In the late 90s I found religion. But that’s no fun to talk about so let’s stick with pop culture.

Favourite TV in the late 90s:
The X Files Definitely.
Buffy the Vampire Slayer
Friends

Favourite books:
Lurlene McDaniel’s young adult sob story series about dying kids called One Last Wish. I was pretty depressed anyway, so it was nice to read about people whose lives were empirically worse than mine, even if they were fake.
The Babysitter’s Club Read mostly because someone gave me a box of these books, literally over a hundred, and reading was more interesting than talking to my family.
Fear Street because I was so much cooler than those kids who read Goosebumps.
Animorphs
Everworld – because mythology is awesome.

And by Y2K I was 15.

SwanSwanHummingbird's avatar

Slackers
Doc Martens
Apathy

hearkat's avatar

@muppetish – My son was born in the spring of ‘91, so most of what you wrote mirrors what I remember of his childhood – with the exception of Sailor Moon and the Nintendo systems – I was a mean mom who didn’t allow video games until he was 9 or 10. He did have games to play on the Mac, though… Reader Rabbit, The Backyard, Math Blasters, Dr. Brain, etc.. Lego came out with a CD-ROM game and Muppet Treasure Island was pretty advanced (though that might have been early 2000s…).

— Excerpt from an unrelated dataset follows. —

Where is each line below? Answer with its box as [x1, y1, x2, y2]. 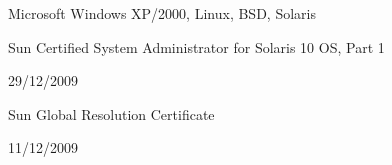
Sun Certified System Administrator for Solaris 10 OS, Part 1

trailsillustrated's avatar

It was a great time! I had just graduated dental school with no student loans! So I had lots of money, lived in a really cool little cabin in the west hills, had a sports car and a poopy old cessna 150. We took it everywhere. The party was on! I saw Nirvana for free at a big old place in Seattle called the Barn. I saw the dandy warhols and everclear for free too. We dressed really crazy in 70’s clothes and platform shoes. I don’t remember watching much tv. I was dating a rich guy that had a cell phone! it was a brick phone. It was so much fun. On y2k I was on a radio show discussing investments, the host asked me if I was prepared. I said I had a can of beans in the cupboard. I wasn’t worried and didn’t care. I sure remember ren and stimpy, and a computer cartoon called Radiskull and devil doll. And I remember being at my first job when they started bombing in that first gulf war. I was scared. And flying back and forth to australia and you could smoke on the plane! and the galleys would be just FULL of people sitting on the floor, drinking huge cans of foster’s, and smoking.

GloPro's avatar

NES Super Mario Brothers 3 and Contra. NKOTB… Jordan was so dreamy! Milli Vanilli, I really hate how hard it is to track those songs down now that no one knows who really sang them.
It was safe for me to walk 20 minutes up the two lane streets to get to my friend’s house without anyone having to drive me.
I had 4 television channels, an Fox was the risqué one. If you consider Married With Children risqué.
Belly shirts, body suits. Curling iron burns on my forehead.
Duke or Carolina took every NCAA tournament win there for awhile. Grant Hill is the man!
And Zima. Can’t forget the Zima. With a Jolly Rancher in it. Crystal clear Pepsi, anyone?

Seek's avatar

Bacon? Bacon? I smell bacon. Only one thing smells like bacon and that’s bacon. Bacon, bacon bacon bacon THERE, on the bag, what’s it say? I CAN“T READ!!! Please, please give me what’s in the bag! Chewy, yummy, smoky BACON!!!

,,, No, it’s Beggin Strips, brand dog snack from Purina. Dogs don’t know it’s not bacon.

IT’S BACON!!!

….............Help! I’ve fallen and I can’t get up!

Clap, clap!

Ch-ch-ch-CHIA!

You turn the plank, and snap the crank, and boot the marble right down the chute. Then watch it roll and hit the pole, and knock the ball into the rub-a-dub tub, which hits the man into the can. The trap is set; here comes the net!